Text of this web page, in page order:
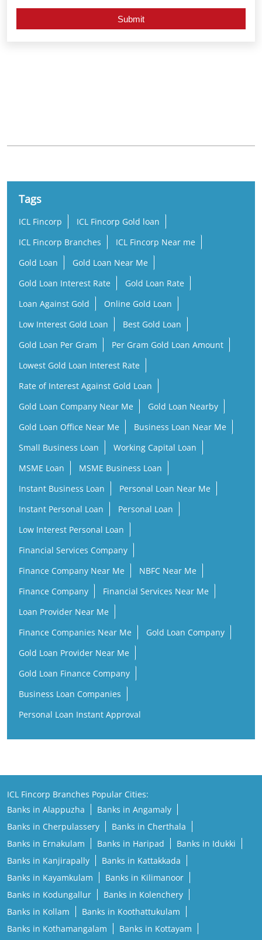
Tags
ICL Fincorp
ICL Fincorp Gold loan
ICL Fincorp Branches
ICL Fincorp Near me
Gold Loan
Gold Loan Near Me
Gold Loan Interest Rate
Gold Loan Rate
Loan Against Gold
Online Gold Loan
Low Interest Gold Loan
Best Gold Loan
Gold Loan Per Gram
Per Gram Gold Loan Amount
Lowest Gold Loan Interest Rate
Rate of Interest Against Gold Loan
Gold Loan Company Near Me
Gold Loan Nearby
Gold Loan Office Near Me
Business Loan Near Me
Small Business Loan
Working Capital Loan
MSME Loan
MSME Business Loan
Instant Business Loan
Personal Loan Near Me
Instant Personal Loan
Personal Loan
Low Interest Personal Loan
Financial Services Company
Finance Company Near Me
NBFC Near Me
Finance Company
Financial Services Near Me
Loan Provider Near Me
Finance Companies Near Me
Gold Loan Company
Gold Loan Provider Near Me
Gold Loan Finance Company
Business Loan Companies
Personal Loan Instant Approval
ICL Fincorp Branches Popular Cities:
Banks in Alappuzha
Banks in Angamaly
Banks in Cherpulassery
Banks in Cherthala
Banks in Ernakulam
Banks in Haripad
Banks in Idukki
Banks in Kanjirapally
Banks in Kattakkada
Banks in Kayamkulam
Banks in Kilimanoor
Banks in Kodungallur
Banks in Kolenchery
Banks in Kollam
Banks in Koothattukulam
Banks in Kothamangalam
Banks in Kottayam
● ● ● ● ● ● ●
## Work required
Everything from the line containing "Loan Against Gold" through the final line above must be copied exactly, with both ends kept.

## Result
Loan Against Gold
Online Gold Loan
Low Interest Gold Loan
Best Gold Loan
Gold Loan Per Gram
Per Gram Gold Loan Amount
Lowest Gold Loan Interest Rate
Rate of Interest Against Gold Loan
Gold Loan Company Near Me
Gold Loan Nearby
Gold Loan Office Near Me
Business Loan Near Me
Small Business Loan
Working Capital Loan
MSME Loan
MSME Business Loan
Instant Business Loan
Personal Loan Near Me
Instant Personal Loan
Personal Loan
Low Interest Personal Loan
Financial Services Company
Finance Company Near Me
NBFC Near Me
Finance Company
Financial Services Near Me
Loan Provider Near Me
Finance Companies Near Me
Gold Loan Company
Gold Loan Provider Near Me
Gold Loan Finance Company
Business Loan Companies
Personal Loan Instant Approval
ICL Fincorp Branches Popular Cities:
Banks in Alappuzha
Banks in Angamaly
Banks in Cherpulassery
Banks in Cherthala
Banks in Ernakulam
Banks in Haripad
Banks in Idukki
Banks in Kanjirapally
Banks in Kattakkada
Banks in Kayamkulam
Banks in Kilimanoor
Banks in Kodungallur
Banks in Kolenchery
Banks in Kollam
Banks in Koothattukulam
Banks in Kothamangalam
Banks in Kottayam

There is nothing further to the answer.